Almost everything–all external expectations, all pride, all fear of embarrassment or failure–these things just fall away in the face of death, leaving only what is truly important. 

Remembering that you are going to die is the best way I know to avoid the trap of thinking you have something to lose. You are already naked. There is no reason not to follow your heart. 

No one wants to die. Even people who want to go to heaven don’t want to die to get there. And yet, death is the destination we all share. No one has ever escaped it, and that is how it should be, because death is very likely the single best invention of life. It’s life’s change agent. It clears out the old to make way for the new.” – Steve Jobs

Two Years Hence

Sheep-Big-City-07

A little over two years ago I hopped on a plane in Washington DC to go back to Pakistan. After four years, I was going home.

I remember looking out the plane window when we were in sight of Islamabad and seeing the darkness below. Just a few lights glowed in the black murk. It reminded me of a Stephen King book. The Langoliers, maybe.

I remember offering the security clearance fellow a broad smile, a mistake which kept me waiting for fifteen minutes as he chatted with his cronies, because I was clearly not a ‘saab’ so not deserving of his attention.

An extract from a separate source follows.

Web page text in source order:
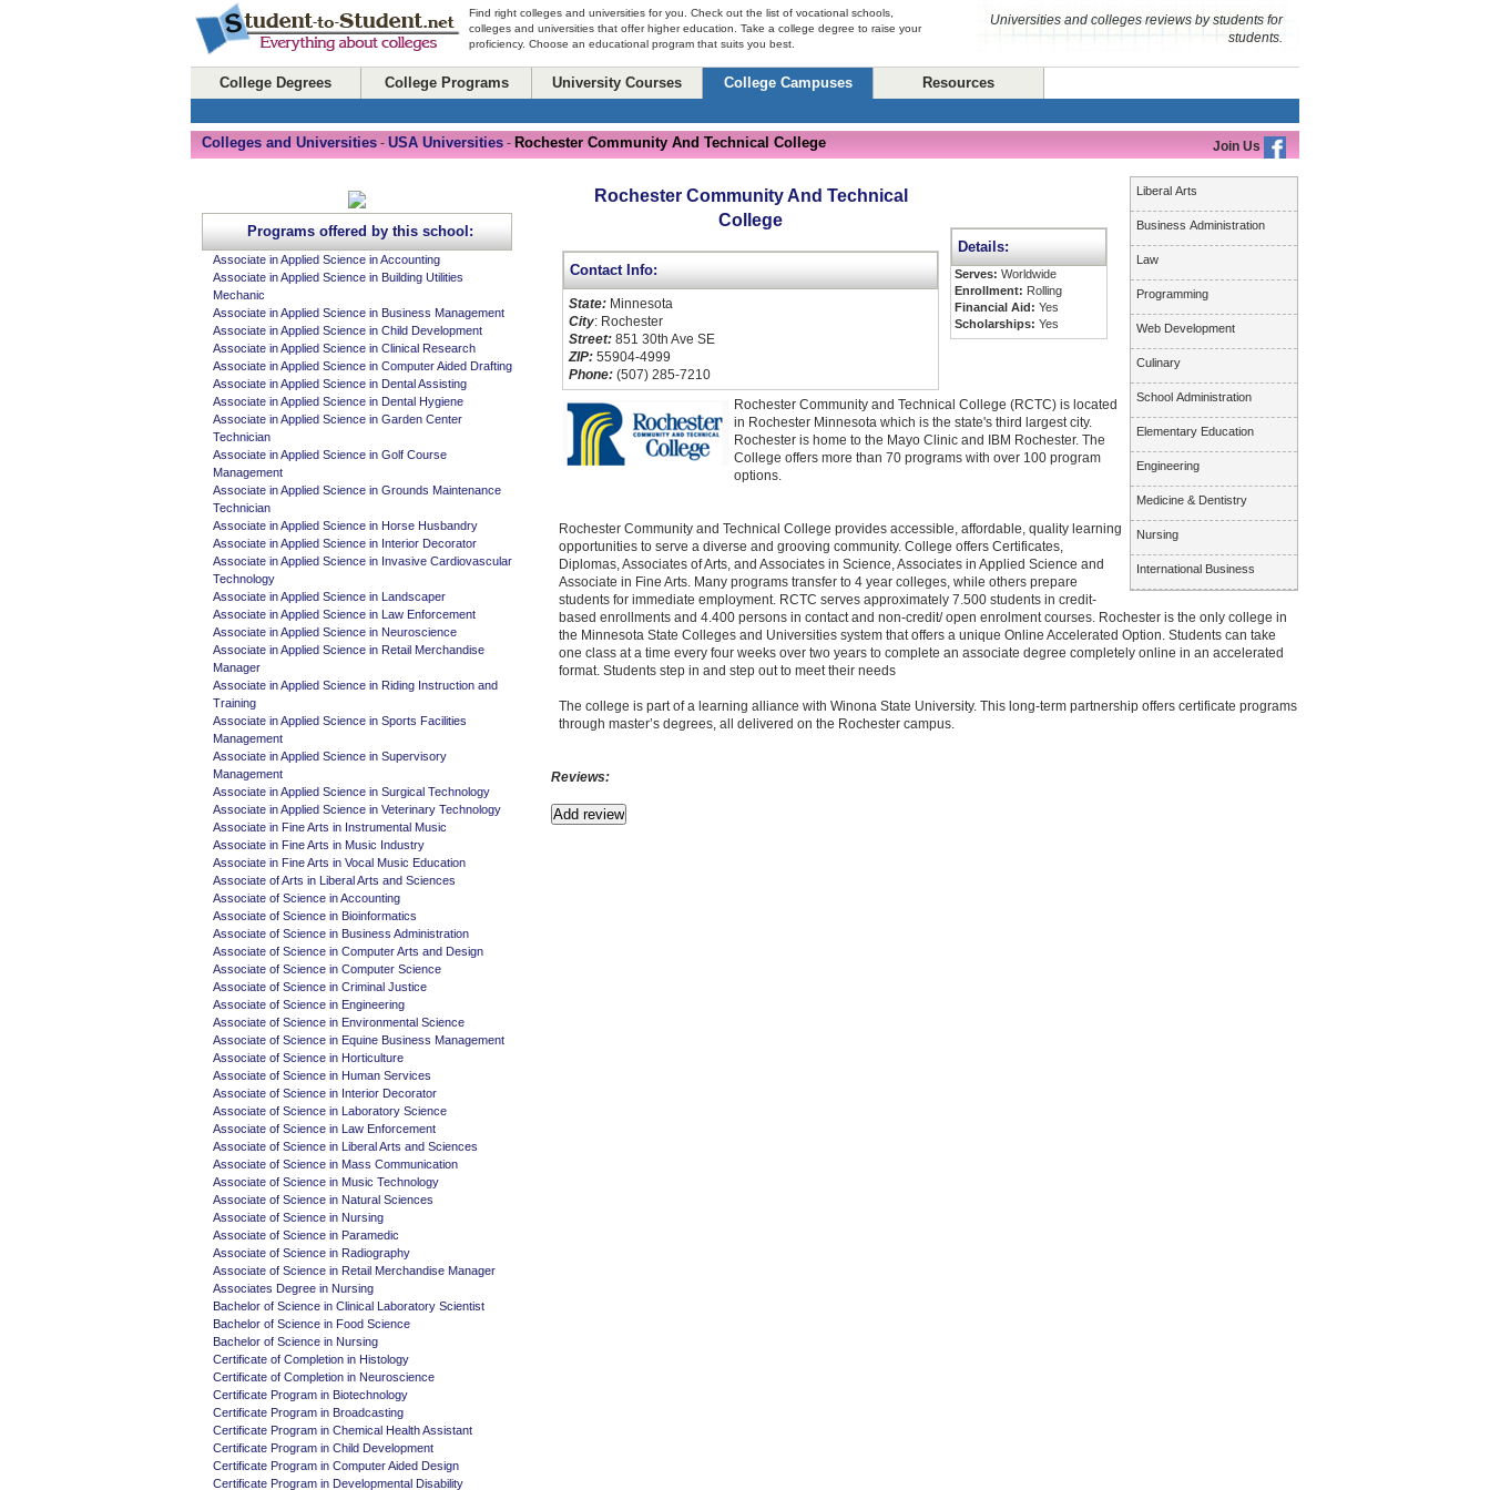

I remember seeing an old man sitting on the floor outside the airport terminal, blind and begging for alms, a mangy dog sniffing at his feet.

There was a gloom in the air, a despondency, thick and heavy like tar, through which everyone struggled without realizing it. Family members told me their tales of woe. Friends who I reconnected with were not the same. People were confidently spouting whichever lie they could best use to reconcile their lot in life. Everything was different from what I remembered. Or maybe it was me who had changed.

I remember driving through Peshawar and seeing utter despair on everyone’s face. This was back when suicide bombings were rampant. Two days in the city, and the only smile I saw was one a mother gave to her infant child in the back of a van as I drove past. That gave me some hope: mankind may fuck itself up, but the things that really matter will still prevail.

I remember standing at a red light in Islamabad and being jarred out of my train of thought by the beggar with the hunchback and deformed arms, or the other one with no legs who ‘walked’ on his hands. I looked around to see what other people in other cars were doing about this. Seems like pokerfaced ignorance was the call of the day. I remember the little Pathan beggar girls, the youngest no older than 3, scurrying around stopped cars with palms raised, like Munchkins. I remember a statistic someone had mentioned to me about beggars and child rape. I drove out of there as fast as I could.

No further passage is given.